___ DATA EXTRACTS ___
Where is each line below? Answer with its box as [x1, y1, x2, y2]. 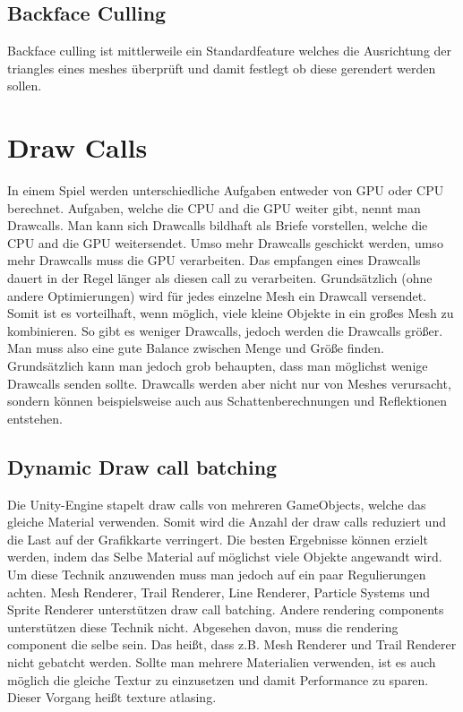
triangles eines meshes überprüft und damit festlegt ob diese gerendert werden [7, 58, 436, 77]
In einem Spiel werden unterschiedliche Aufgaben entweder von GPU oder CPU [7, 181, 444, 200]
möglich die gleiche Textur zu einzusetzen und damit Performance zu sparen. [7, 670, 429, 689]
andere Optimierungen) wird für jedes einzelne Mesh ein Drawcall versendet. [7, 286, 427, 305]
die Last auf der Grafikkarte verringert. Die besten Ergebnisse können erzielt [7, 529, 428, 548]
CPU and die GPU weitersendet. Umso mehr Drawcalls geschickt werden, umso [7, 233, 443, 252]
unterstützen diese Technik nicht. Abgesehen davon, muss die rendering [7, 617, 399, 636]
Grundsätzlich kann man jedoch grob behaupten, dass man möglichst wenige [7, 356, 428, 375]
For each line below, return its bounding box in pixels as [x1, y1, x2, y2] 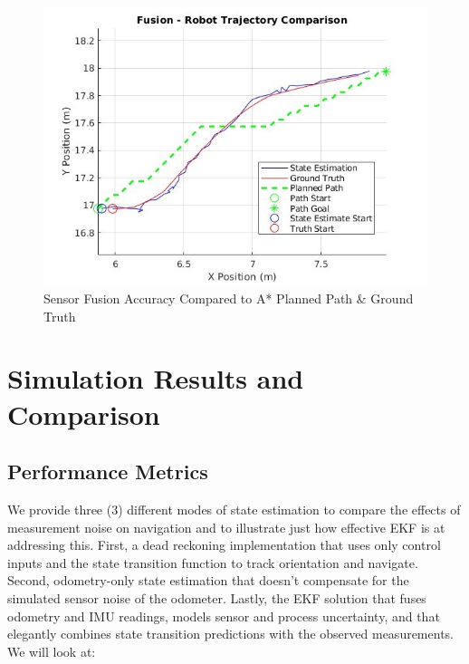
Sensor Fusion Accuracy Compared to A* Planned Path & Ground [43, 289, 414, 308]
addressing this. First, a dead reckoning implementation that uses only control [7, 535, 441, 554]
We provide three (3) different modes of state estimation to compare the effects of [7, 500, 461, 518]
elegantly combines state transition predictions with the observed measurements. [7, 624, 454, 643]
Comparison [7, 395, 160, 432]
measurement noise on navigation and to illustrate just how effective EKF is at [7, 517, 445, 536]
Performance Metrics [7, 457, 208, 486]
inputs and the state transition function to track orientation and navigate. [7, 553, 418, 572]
___
___ DATA EXTRACTS ___
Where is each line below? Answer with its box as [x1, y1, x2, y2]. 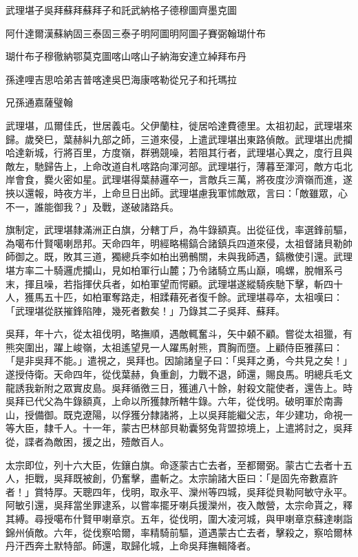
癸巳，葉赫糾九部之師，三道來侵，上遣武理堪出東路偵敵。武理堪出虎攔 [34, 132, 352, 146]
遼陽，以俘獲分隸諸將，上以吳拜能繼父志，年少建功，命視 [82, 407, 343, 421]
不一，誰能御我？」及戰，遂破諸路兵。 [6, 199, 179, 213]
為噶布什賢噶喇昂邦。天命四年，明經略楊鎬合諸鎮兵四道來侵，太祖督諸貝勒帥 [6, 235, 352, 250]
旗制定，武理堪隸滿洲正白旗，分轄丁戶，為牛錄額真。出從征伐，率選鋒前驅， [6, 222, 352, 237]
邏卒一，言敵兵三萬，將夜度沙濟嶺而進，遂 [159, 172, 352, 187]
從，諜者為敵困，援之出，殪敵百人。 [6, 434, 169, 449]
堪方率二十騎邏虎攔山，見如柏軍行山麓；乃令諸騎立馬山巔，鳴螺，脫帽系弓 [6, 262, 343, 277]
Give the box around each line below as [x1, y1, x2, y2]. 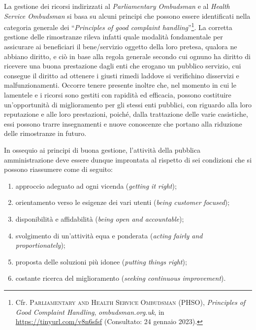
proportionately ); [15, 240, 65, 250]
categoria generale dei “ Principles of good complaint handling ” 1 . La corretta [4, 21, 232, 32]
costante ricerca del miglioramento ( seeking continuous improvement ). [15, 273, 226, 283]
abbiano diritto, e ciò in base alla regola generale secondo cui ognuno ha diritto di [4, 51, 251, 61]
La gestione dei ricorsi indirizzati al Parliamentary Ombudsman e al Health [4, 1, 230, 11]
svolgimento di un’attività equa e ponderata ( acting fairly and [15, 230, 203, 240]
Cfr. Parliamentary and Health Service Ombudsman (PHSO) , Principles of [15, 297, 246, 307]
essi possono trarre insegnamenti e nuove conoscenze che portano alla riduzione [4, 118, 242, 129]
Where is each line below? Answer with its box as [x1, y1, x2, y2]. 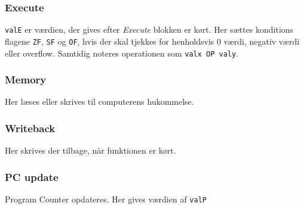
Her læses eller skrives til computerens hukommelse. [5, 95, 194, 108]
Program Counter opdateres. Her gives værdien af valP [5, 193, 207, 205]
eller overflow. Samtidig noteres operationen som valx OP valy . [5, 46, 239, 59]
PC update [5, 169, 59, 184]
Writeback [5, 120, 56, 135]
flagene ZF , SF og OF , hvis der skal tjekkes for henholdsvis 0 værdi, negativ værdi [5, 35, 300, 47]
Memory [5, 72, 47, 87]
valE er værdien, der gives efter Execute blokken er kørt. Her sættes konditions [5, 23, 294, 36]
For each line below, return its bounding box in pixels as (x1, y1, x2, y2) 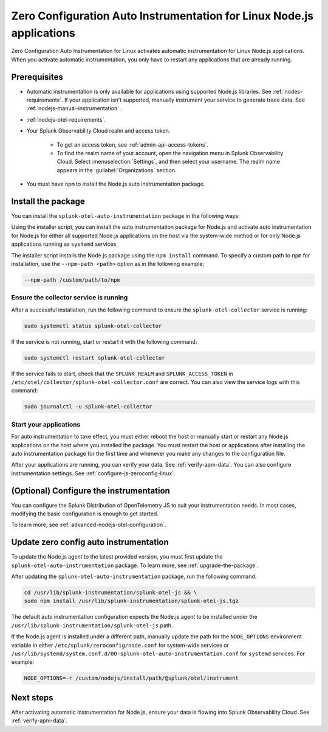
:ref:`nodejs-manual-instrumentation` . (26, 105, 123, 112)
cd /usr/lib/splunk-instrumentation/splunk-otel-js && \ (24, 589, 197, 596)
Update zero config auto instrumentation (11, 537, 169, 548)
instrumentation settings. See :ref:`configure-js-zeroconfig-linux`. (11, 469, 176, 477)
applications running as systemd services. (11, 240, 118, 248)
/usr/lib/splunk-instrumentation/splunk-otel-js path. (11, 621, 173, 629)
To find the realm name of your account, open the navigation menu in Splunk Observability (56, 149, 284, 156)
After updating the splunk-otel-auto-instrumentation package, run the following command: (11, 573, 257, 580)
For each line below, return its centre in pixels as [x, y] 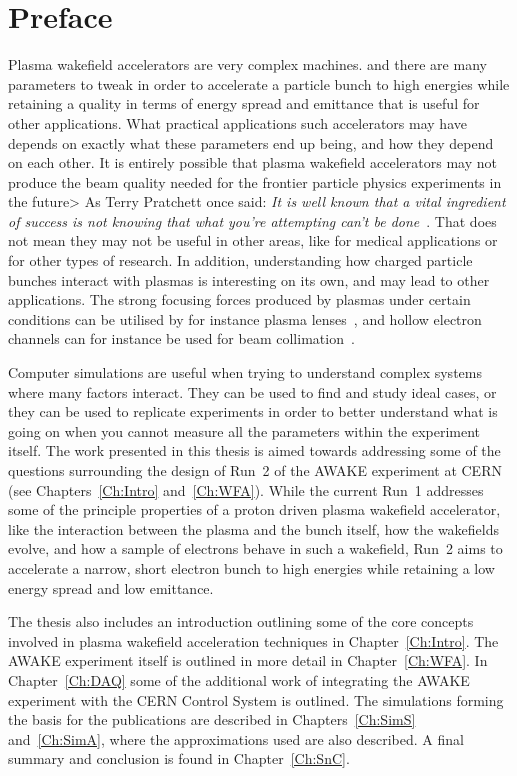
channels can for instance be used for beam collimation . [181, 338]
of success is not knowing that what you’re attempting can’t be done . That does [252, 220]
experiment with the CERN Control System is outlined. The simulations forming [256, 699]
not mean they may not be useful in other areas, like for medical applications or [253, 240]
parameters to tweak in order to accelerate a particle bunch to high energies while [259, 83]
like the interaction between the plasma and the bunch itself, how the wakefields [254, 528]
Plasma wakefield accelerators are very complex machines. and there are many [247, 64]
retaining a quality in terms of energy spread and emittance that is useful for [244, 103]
___
- PROMPT
Working from the records above, write out verbatim only the lines from the line containing "Comparison [7, 395, 160, 432]" through the line containing "inputs and the".

- WRITTEN ANSWER
Comparison [7, 395, 160, 432]
measurement noise on navigation and to illustrate just how effective EKF is at [7, 517, 445, 536]
Performance Metrics [7, 457, 208, 486]
inputs and the state transition function to track orientation and navigate. [7, 553, 418, 572]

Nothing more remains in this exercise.